There was a sharp conflict in the evidence between the witnesses of the plaintiff and the employees of the defendant company. Plaintiff’s theory of the case, however, finds support in the testimony of witness *413Beamer, who at the time was driving an automobile at the rear of the car in question, and who testified that it was his impression that the car had stopped, or apparently stopped, at the time the plaintiff attempted to get on. We are not satisfied that the verdict was so against the weight of the evidence as to justify us in finding that the learned trial judge erred in refusing to set it aside on that ground. See Gardiner v. Courtright, 165 Mich. 54 (130 N. W. 322), and cases there cited.
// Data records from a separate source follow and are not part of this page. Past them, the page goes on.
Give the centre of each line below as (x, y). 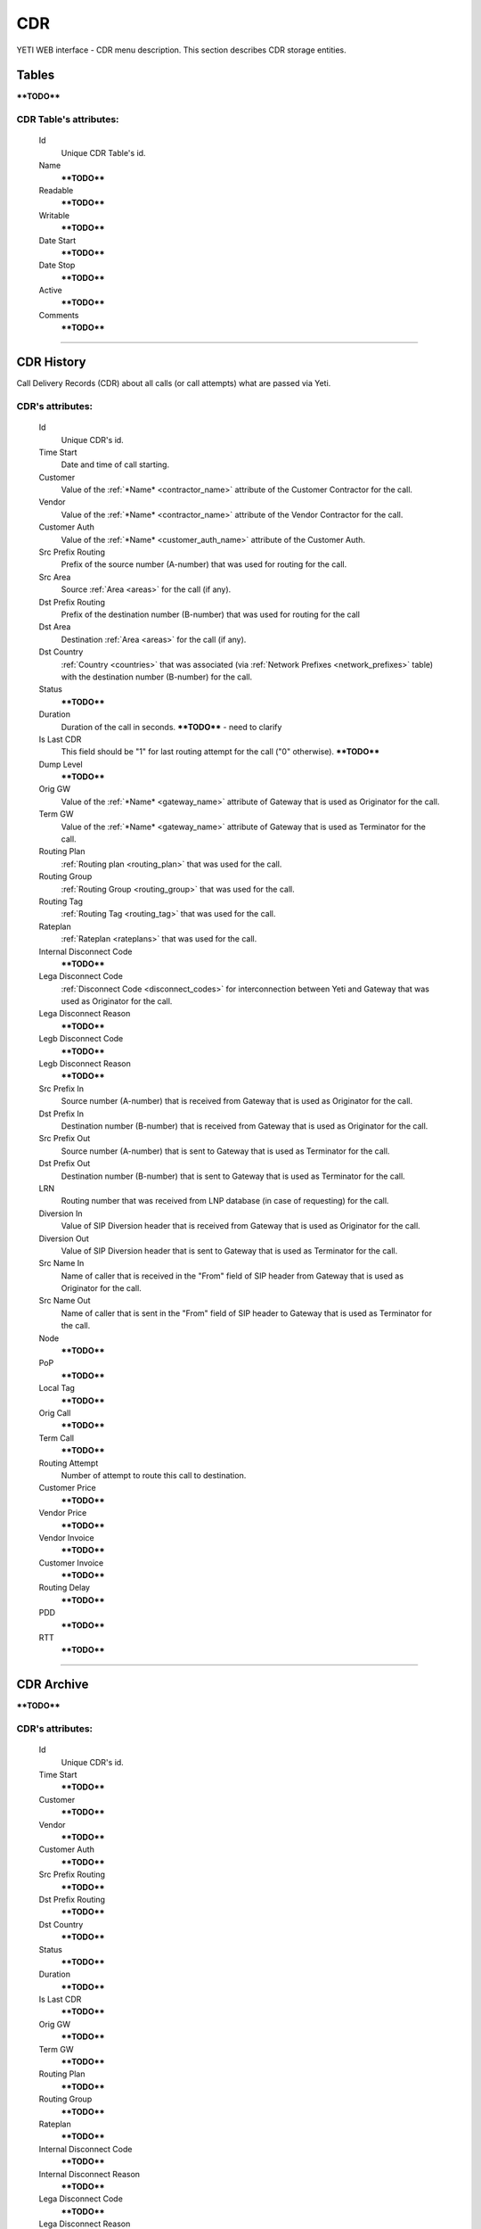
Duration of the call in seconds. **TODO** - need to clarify (171, 727)
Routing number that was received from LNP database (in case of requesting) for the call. (225, 1201)
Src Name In (61, 1263)
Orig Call (55, 1412)
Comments (59, 315)
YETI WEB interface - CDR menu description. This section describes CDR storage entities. (181, 50)
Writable (54, 215)
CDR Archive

Neither are we of the opinion that the verdict was excessive. Plaintiff proved undisputed financial loss of $1,774. He suffered a fracture of both bones of the leg, and was ¿confined to the hospital for upwards of six weeks. Dr. McAlpin, the surgeon who attended him, said:
“This man’s leg will never be in the same condition as it was before he was injured. It is a permanent injury.”
Considering this testimony and his pain and suffering, in addition to the financial loss that he proved, we are not prepared to say that the verdict is excessive.
We are unable to find any error in the record, and the judgment should be, and is hereby affirmed.
Stone, Ostrander, Bird, Moqre, Steere, Brooke, and Fellows, JJ., concurred.